What are nuclear wastes and how are they managed?

The most significant high-level waste from a nuclear reactor is the used nuclear fuel left after it has spent about three years in the reactor generating heat for electricity. Low-level waste is made up of lightly-contaminated items like tools and work clothing from power plant operation and makes up the bulk of radioactive wastes. Items disposed of as intermediate-level wastes might include used filters, steel components from within the reactor and some effluents from reprocessing.

 Volume  Radioactive content
 High-level waste  3%  95%
 Intermediate-level  waste  7%  4%
 Low-level waste  90%  1%

Generating enough electricity for one person produces just 30 grams of used fuel each year.

High-level wastes make just 3% of the total volume of waste arising from nuclear generation, but they contain 95% of the radioactivity arising from nuclear power. Low-level wastes represent 90% of the total volume of radioactive wastes, but contain only 1% of the radioactivity.

Managing used fuel

Used nuclear fuel is very hot and radioactive. Handling and storing it safely can be done as long as it is cooled and plant workers are shielded from the radiation it produces by a dense material like concrete or steel, or by a few metres of water. Water can conveniently provide both cooling and shielding, so a typical reactor will have its fuel removed underwater and transferred to a storage pool. After about five years it can be transferred into dry ventilated concrete containers, but otherwise it can safely remain in the pool indefinitely – usually for up to 50 years.

Near Oskarshamn nuclear power plant in Sweden is a facility called CLAB (foreground). It stores all the used fuel from Swedish nuclear power plants that have provided over 40% of the country’s electricity (SKB).

Currently, the majority of used fuel is not recycled, But reprocessing used fuel to recover uranium and plutonium avoids the wastage of a valuable resource. Most of the used fuel – about 96% – is uranium, and up to 1% is plutonium, with the remaining 3% being high-level waste. Both reprocessed uranium and plutonium have been recycled into new fuel. Plutonium mixed with uranium in their oxide forms is known as mixed oxide fuel (MOX).

The high-level wastes (whether as used fuel after 50 years cooling, or the separated 3% of reprocessed fuel) will be disposed of deep underground in geological repositories.

Intermediate and low-level wastes

Intermediate- and low-level wastes are disposed of closer to the surface, in many established repositories. Low-level waste disposal sites are purpose built, but are not much different from
normal municipal waste sites. Nuclear power is not the only industry that creates radioactive wastes. Other industries include medicine, particle and space research, oil and gas, and mining – to name just a few. Some of these materials are not produced inside a reactor, but rather are concentrated forms of naturally occurring radioactive material.
Civil nuclear wastes from nuclear power plants have never caused any harm, nor posed an environmental hazard, in over 50 years of the nuclear power industry. Their management and eventual disposal is straightforward.

One characteristic of all radioactive wastes which distinguishes them from the very much larger amount of other toxic industrial wastes is that their radioactivity progressively decays and diminishes. For instance, after 40 years, the used fuel removed from a reactor has only one thousandth of its initial radioactivity remaining, making it very much easier to handle and dispose of.

Disposal

The categorization – high, intermediate, low – helps determine how wastes are treated and where they end up. High-level wastes require shielding and cooling, low-level wastes can be handled easily without shielding.

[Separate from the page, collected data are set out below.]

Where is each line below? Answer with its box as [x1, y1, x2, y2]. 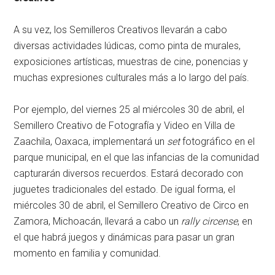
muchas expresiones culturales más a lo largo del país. [14, 72, 250, 84]
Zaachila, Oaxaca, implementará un [14, 136, 168, 148]
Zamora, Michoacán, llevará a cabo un [14, 215, 182, 228]
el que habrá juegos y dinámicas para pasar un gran [14, 231, 235, 244]
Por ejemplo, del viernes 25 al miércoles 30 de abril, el [14, 104, 245, 116]
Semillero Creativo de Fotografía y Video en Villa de [14, 120, 236, 132]
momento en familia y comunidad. [14, 247, 161, 260]
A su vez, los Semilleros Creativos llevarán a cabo [14, 24, 228, 36]
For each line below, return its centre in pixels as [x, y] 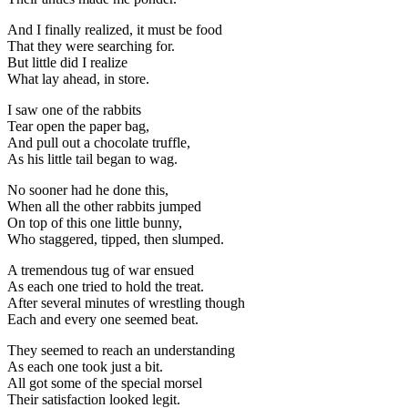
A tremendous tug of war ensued [101, 270]
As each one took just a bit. [85, 367]
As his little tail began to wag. [92, 159]
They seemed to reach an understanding [121, 351]
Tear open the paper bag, [78, 127]
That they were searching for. [91, 46]
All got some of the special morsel [105, 383]
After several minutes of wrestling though [126, 303]
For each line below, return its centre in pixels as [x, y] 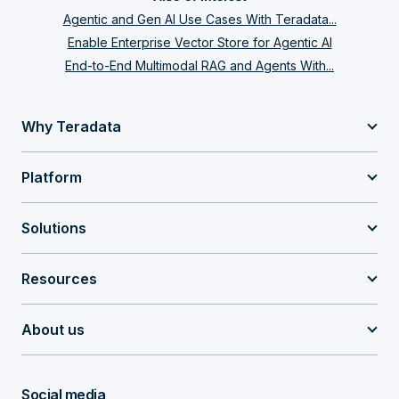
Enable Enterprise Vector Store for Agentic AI [199, 42]
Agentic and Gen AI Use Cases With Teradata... [199, 19]
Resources [59, 278]
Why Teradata [71, 126]
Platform [52, 177]
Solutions [54, 228]
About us [53, 329]
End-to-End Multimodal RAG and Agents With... [199, 65]
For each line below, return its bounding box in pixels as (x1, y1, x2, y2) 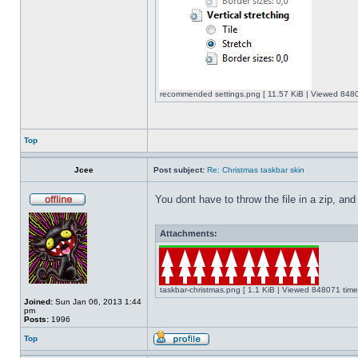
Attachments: (160, 229, 217, 238)
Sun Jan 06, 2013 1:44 (53, 297, 141, 306)
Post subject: (153, 165, 205, 174)
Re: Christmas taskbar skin (207, 165, 304, 174)
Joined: (24, 297, 53, 306)
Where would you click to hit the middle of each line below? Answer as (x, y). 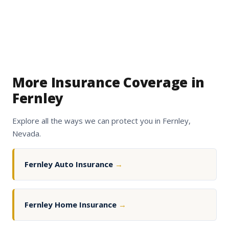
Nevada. (27, 134)
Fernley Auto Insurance (70, 164)
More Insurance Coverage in (109, 83)
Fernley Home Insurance (72, 205)
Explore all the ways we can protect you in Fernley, (101, 121)
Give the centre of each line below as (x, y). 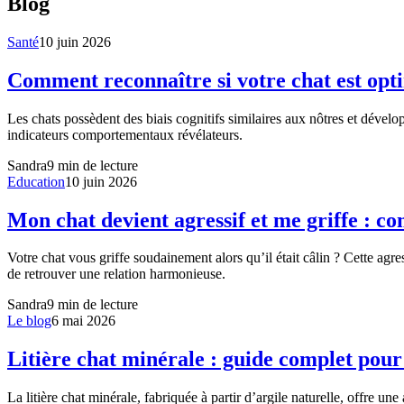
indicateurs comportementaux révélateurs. (125, 134)
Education (36, 181)
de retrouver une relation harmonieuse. (116, 274)
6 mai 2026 (83, 321)
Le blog (29, 321)
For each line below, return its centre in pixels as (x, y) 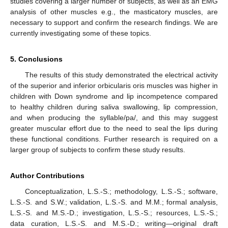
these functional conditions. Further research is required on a (114, 139)
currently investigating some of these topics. (81, 33)
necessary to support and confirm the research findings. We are (114, 22)
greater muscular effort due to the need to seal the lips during (114, 128)
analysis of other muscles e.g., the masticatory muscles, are (114, 11)
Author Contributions (47, 175)
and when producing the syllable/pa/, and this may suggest (114, 117)
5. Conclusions (36, 59)

All radioactive waste facilities are designed with numerous layers of protection to make sure that people remain protected for as long as it takes for radioactivity to reduce to background levels. Low-level and intermediate wastes are buried close to the surface. For low-level wastes disposal is not much different from a normal municipal landfill. High-level wastes can remain highly radioactive for thousands of years. They need to be disposed of deep underground in engineered facilities built in stable geological formations. While no such facilities for high-level wastes currently operate, their feasibility has been demonstrated and there are several countries now in the process of designing and constructing them.